A plurality of combinations and a plurality of the above-mentioned combinations and a plurality of combinations of the experimental conditions for producing a material or a drug and the performance values of the experimental results, and an output model in which the candidates of the experimental conditions are input and the action value in the reinforcement learning is output. Of the plurality of action values output by inputting each of the different candidates for the experimental condition, the candidate for the experimental condition corresponding to the action value equal to or higher than the predetermined value is used as an experimental model for performing a virtual experiment. A learning method in which a computer executes a process of training the output model using a value derived based on the performance value of the experimental result obtained by input as a reward.

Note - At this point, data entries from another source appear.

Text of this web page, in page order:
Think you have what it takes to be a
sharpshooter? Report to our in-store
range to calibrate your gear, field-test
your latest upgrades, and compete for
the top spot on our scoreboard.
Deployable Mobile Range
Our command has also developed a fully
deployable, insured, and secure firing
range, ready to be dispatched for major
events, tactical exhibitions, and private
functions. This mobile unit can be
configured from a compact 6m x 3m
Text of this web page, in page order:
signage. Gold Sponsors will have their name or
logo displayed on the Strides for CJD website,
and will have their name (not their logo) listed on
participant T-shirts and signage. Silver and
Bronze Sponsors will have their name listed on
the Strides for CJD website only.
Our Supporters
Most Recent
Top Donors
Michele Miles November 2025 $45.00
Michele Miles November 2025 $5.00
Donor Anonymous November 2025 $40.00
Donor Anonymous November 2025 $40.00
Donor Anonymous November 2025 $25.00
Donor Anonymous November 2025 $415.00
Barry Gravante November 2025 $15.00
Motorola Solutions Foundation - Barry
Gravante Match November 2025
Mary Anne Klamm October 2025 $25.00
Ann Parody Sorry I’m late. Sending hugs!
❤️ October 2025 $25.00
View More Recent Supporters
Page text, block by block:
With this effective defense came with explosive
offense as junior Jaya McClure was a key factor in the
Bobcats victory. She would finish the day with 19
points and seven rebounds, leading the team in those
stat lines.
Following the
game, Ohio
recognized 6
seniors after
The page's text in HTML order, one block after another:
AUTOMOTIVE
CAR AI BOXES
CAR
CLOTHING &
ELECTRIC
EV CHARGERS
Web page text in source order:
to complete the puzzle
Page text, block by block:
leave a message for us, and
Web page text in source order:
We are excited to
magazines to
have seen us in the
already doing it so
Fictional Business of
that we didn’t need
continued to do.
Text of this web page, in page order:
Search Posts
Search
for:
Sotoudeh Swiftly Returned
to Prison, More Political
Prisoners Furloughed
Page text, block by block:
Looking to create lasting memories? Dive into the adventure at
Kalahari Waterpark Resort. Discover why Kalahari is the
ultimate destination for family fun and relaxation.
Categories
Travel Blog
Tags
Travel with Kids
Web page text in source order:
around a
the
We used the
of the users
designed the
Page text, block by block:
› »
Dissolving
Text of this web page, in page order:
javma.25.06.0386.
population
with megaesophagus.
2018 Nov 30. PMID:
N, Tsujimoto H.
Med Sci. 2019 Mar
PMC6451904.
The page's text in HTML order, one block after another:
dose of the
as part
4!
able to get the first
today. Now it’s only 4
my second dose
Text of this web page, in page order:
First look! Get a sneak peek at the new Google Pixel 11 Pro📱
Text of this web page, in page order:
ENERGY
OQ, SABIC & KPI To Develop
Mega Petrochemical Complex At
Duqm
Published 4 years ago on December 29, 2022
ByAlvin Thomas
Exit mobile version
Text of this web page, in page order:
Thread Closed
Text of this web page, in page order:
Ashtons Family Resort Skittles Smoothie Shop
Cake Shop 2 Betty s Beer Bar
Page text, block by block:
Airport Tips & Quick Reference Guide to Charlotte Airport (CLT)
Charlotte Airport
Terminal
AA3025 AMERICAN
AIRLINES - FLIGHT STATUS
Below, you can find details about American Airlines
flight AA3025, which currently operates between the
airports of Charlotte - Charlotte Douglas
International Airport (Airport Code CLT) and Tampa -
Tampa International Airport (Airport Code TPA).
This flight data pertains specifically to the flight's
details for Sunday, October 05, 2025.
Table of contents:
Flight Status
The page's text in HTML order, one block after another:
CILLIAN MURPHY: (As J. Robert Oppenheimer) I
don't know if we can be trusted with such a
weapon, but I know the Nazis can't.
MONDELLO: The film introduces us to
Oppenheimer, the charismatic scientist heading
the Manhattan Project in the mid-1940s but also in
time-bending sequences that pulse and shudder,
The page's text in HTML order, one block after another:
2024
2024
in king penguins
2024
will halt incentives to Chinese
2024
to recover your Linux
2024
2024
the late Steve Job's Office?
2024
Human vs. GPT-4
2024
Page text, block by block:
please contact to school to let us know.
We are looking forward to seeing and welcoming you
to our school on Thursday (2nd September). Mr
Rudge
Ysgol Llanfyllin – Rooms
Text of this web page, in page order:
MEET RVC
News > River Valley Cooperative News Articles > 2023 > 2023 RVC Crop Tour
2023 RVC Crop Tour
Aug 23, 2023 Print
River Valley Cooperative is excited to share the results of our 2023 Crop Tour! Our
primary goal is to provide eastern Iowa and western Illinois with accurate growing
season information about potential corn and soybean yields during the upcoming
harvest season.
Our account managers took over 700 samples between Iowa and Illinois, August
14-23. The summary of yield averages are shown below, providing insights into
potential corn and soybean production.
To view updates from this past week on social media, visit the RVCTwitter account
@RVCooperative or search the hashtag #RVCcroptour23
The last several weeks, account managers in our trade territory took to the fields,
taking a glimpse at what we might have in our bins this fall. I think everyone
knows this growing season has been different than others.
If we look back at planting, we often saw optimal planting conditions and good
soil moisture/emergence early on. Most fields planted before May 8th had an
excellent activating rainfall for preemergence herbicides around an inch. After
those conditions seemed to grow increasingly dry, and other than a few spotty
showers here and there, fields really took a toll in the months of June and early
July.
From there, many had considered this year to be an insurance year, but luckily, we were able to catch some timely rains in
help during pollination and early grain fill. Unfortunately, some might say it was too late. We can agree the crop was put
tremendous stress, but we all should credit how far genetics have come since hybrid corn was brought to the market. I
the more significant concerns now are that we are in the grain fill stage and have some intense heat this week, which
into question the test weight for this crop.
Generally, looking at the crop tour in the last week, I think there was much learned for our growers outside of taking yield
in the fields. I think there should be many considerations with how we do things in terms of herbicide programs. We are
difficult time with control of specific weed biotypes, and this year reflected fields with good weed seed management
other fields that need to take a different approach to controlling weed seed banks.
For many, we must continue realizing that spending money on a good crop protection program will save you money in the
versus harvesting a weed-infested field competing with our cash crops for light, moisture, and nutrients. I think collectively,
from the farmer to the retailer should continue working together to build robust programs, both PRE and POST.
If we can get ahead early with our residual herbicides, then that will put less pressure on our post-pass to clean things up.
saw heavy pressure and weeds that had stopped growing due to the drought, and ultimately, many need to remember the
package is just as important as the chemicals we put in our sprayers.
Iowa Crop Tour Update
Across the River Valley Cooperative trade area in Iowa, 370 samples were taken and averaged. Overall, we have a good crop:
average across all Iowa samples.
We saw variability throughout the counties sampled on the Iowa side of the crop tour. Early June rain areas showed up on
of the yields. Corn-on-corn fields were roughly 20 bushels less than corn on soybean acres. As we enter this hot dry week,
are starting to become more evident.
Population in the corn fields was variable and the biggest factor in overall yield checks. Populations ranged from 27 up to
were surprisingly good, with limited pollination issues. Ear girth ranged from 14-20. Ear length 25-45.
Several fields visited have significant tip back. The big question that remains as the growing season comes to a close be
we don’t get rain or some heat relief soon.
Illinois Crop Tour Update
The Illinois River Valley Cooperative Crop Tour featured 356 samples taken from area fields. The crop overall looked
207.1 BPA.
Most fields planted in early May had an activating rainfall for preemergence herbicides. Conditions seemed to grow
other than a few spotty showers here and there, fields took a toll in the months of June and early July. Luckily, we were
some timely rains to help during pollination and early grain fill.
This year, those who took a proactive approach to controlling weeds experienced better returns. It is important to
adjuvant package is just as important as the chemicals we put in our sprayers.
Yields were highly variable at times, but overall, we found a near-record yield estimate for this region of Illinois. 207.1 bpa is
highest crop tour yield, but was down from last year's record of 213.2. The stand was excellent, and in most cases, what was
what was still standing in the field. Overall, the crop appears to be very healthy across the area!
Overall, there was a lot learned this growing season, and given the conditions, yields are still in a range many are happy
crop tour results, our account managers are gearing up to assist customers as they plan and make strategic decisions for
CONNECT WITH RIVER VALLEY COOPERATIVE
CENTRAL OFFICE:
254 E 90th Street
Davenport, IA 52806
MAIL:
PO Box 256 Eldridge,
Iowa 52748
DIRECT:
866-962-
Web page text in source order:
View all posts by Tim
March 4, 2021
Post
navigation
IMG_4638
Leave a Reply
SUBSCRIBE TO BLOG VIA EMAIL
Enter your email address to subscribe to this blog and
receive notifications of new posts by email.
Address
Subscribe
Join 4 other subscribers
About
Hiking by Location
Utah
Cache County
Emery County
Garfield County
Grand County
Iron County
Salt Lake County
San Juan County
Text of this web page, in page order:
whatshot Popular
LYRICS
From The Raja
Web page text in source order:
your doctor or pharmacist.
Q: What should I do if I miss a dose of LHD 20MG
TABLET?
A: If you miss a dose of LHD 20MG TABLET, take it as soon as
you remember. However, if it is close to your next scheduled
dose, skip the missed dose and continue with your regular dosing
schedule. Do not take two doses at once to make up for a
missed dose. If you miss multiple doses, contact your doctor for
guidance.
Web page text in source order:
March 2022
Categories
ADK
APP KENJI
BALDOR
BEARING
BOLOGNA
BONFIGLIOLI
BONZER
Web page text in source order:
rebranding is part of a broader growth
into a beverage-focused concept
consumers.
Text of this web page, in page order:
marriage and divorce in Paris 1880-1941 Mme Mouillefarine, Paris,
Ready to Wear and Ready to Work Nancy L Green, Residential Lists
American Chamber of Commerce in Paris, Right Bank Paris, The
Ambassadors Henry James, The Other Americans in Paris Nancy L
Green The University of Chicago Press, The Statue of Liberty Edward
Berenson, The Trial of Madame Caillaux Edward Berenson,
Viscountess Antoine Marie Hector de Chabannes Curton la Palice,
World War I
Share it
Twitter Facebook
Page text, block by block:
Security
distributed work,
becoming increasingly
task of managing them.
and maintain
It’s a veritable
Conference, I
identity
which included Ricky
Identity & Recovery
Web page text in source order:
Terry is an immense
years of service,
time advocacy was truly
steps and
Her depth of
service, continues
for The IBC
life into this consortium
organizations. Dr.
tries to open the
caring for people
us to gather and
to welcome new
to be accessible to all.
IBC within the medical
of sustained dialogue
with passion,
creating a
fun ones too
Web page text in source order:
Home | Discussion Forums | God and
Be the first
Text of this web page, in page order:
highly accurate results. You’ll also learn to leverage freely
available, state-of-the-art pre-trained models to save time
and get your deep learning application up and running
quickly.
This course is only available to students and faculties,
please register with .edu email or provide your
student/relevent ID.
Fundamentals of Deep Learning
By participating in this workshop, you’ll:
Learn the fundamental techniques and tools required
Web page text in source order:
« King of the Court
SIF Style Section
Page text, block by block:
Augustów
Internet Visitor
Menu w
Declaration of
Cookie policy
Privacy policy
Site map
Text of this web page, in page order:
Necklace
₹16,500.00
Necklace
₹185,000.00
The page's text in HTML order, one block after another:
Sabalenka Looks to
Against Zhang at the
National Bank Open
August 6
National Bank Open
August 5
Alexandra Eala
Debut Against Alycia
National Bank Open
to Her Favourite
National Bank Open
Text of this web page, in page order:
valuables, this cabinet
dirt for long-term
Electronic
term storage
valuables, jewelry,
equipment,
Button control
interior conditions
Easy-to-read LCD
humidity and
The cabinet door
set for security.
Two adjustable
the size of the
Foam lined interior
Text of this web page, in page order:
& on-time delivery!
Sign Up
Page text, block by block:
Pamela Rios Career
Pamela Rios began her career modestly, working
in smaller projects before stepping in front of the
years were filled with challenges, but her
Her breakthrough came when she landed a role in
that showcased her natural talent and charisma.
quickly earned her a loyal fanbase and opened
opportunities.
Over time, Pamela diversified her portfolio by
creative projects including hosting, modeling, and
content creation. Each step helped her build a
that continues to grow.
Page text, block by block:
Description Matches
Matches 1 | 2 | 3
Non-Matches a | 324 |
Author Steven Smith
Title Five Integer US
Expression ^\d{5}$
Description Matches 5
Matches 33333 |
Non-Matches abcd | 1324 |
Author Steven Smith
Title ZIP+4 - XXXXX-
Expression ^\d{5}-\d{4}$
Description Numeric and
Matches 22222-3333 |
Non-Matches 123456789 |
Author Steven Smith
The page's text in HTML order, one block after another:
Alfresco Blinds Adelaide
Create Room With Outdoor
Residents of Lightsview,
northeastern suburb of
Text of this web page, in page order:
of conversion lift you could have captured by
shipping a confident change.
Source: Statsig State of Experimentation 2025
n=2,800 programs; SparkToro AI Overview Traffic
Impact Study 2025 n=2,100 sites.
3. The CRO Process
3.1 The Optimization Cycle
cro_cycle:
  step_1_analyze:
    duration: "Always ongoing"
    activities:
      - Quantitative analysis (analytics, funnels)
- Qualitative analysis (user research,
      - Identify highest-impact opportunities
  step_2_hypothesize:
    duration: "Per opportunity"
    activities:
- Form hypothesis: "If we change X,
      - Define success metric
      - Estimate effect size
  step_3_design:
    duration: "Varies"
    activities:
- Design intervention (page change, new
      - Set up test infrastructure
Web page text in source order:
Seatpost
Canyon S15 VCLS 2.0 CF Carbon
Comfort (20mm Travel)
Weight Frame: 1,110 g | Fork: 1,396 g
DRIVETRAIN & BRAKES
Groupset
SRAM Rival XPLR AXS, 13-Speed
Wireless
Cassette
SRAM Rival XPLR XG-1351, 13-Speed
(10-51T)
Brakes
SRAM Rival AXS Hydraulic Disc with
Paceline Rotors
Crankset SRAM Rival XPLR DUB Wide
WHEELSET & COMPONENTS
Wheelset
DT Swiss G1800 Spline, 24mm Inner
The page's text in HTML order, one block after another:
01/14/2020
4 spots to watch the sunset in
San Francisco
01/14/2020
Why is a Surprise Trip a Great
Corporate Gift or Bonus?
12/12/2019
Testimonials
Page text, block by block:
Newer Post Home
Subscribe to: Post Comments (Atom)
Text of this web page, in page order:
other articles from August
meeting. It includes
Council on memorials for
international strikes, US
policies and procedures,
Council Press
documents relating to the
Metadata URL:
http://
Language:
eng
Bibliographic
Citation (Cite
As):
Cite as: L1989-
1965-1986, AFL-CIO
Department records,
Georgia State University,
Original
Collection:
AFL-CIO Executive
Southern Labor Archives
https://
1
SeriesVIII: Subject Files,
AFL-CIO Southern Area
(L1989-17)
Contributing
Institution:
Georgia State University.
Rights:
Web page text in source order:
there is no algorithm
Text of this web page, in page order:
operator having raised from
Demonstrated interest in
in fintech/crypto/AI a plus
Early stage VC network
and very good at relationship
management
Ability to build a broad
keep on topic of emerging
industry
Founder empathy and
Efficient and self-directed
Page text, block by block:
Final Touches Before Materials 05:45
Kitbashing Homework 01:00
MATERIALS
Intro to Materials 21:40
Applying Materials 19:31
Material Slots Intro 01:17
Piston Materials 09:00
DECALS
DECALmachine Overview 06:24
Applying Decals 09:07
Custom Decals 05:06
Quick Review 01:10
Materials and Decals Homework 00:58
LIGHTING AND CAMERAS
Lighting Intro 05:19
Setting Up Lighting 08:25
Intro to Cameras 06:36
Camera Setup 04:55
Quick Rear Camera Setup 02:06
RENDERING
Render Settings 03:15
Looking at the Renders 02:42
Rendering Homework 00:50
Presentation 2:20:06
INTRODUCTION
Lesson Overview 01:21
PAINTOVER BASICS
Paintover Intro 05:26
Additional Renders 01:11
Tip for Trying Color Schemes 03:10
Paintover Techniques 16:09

A plurality of combinations and a plurality of the above-mentioned combinations and a plurality of combinations of the experimental conditions for producing a material or a drug and the performance values of the experimental results, and an output model in which the candidates of the experimental conditions are input and the action value in the reinforcement learning is output. Of the plurality of action values output by inputting each of the different candidates for the experimental condition, the candidate for the experimental condition corresponding to the action value equal to or higher than the predetermined value is used as an experimental model for performing a virtual experiment. A learning program for causing a computer to execute a process of training the output model using a value derived based on the performance value of the experimental result obtained by inputting as a reward.